Cumhuriyetin resmi tarihi isyanlarından söz eder bize. Bu isyanlar, Cumhuriyet rejiminin, resmi tarihin çizdiği aydınlık resmine karşı karanlık yüzleriyle itiraz eden yobazların marifetidir. Yobazlar dedikleri bu milletin dedeleri, nineleridir de aynı zamanda. Resmedilişleri, tam bir sosyal Darwinizm projesi gereği “değiştirilmesi gerekenler” olarak tezahür eder. Eskide kalmış, çarpık, yanlış, hatalı ve dolayısıyla düzeltilmesi gereken, olmadı yok edilmesi gerekenler listesinde yerlerini almış oluyorlardı böylece. İsyanlar Cumhuriyetin kuruluşunun ani tabiatına, yönetici elitin zorlayıcı tavrına, bir çok yerde halkın tabiri caiz ise gelişmelerle şok yaşıyor olmasına bağlıdır. Batıya karşı verilmiş olan ve henüz kendi vücutlarındaki ve gömdükleri şehitlerin kabirlerindeki kan kurumadan, gazi bir millet karamsar bir şaşkınlık içindedir. Emperyalizmi Müslüman topraklarından defeden milli irade şimdi emperyalizmin tam da merkezi olan Batının peşine düşmüştür. Hem de kayıtsız şartsız. ABD’nin yirmibirinci yüzyılda İsrail devletiyle olan resmi ilişkisinde her daim “kayıtsız şartsız” bir destek, yakınlıktan söz edilir malumunuz, işte ifade olarak insana tam da bunu hatırlatan bir şekilde kayıtsız ve şartsız bir başka deyişle her ne olursa olsun, her şart altında, her halükarda Avrupalılaşmak zorunda olan bir cumhuriyet Türkiyesinden söz ediyoruz bu noktada.

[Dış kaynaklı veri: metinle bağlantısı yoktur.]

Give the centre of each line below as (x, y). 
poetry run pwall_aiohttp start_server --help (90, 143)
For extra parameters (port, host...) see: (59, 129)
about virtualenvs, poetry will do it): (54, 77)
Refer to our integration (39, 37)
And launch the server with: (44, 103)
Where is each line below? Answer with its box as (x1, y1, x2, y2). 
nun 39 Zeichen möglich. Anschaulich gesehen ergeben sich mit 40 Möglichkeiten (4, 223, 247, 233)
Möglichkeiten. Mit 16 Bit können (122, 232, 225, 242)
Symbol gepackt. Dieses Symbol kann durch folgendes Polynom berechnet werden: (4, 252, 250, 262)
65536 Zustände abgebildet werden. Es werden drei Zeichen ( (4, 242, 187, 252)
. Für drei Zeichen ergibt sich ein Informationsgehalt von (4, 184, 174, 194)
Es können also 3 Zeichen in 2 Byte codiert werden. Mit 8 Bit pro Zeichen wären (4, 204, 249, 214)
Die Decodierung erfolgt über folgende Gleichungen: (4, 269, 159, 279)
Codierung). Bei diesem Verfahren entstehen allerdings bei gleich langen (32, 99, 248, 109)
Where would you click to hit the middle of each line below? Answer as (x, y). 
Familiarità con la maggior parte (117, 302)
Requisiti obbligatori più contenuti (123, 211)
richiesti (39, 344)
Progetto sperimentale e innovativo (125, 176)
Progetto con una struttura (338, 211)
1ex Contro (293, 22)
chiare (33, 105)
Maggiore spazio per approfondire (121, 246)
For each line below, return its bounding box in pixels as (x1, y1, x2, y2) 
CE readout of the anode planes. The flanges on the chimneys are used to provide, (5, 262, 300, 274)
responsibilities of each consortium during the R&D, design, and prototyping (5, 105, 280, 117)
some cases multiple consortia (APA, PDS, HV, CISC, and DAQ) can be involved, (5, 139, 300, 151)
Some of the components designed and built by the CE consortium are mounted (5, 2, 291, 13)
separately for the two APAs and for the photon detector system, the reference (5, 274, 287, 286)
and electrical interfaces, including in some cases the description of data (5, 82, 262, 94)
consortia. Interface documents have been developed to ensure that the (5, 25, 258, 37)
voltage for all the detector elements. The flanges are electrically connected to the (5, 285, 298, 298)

İşte bunun şaşkınlığı ve bir yöne doğru giderken veya gittiğini zannederken tam da ters istikamete dönerek o yönde koşar adımlarla yol almaya “zorlanmanın” getirmiş olduğu şaşkınlık, şok ve öfke ile yükselen isyan sesleri bahsettiğimiz. Herkesin kendi derdine de düştüğü bir dönem bir taraftan da. Çıkarların birbiriyle çatıştığı, böyle olunca da kaos ortamından istifade etmek isteyen şer güçlerin bir bir pıtrak gibi yerden fışkırdığı bir ortam. Bunların arasında yükselir İskilipli Atıf Hocanın itirazı mesela. Kazım Karabekir’in kaderini İstiklal Mahkemesi’ne yönlendiren itirazı da. Mehmet Akif Ersoy’un isyanı da. Küsüp kendini Kahire’ye sürmesi de bunun sonucudur. Gördüklerini gözleri kaldırsa bile ince ruhunun kaldıramayacağı kadar ağır olduğu içindir muhtemelen. Şeyhül İslam Mustafa Sabri ile orada kesişen yolları da… Liste uzun anlayacağınız.
Rejimin ürettiği resmi tarihi inceleseniz kiminde gizliden gizliye kiminde ise açıktan açığa işlenen bir “profilleme” ile karşılaşırsınız. Buna göre, bahsedilen geri kafalıdır, dar görüşlüdür, tutucudur, gericidir, irticacıdır, vatan hainidir vesaire. Bir Şeyh Said İsyanı vardır resmi anlatıda mesela. Kürt isyanıdır diye geçer literatürde. Oysa Şeyh Said’in Kürt olması ihmal edilemez bir gerçekken o bir Müslüman’dır, derdi olan bir dindaş. Ondandır ki olan biten bazı şeylere dur diyebilmek derdindedir. Şeyh Said, irticacı Said olmak yerine Kürt Said olarak tarihte çerçevelendirilince rejimin kullanımına daha yatkın bir tarihsel figür haline getirilmiştir. Böylece parçala ve yut siyasetini işlevselleştirmiştir rejim. Kimine yobaz, kimine Kürt diyerek Müslümanları bölmek rejimin de işini kolaylaştırmıştır.
Oysa hepimiz birdik, beraberdik. Farklılıklarına rağmen, derdi olan insanlardık. Şimdi kardeş kardeşe nasıl düşüyoruz. Sormalıyız.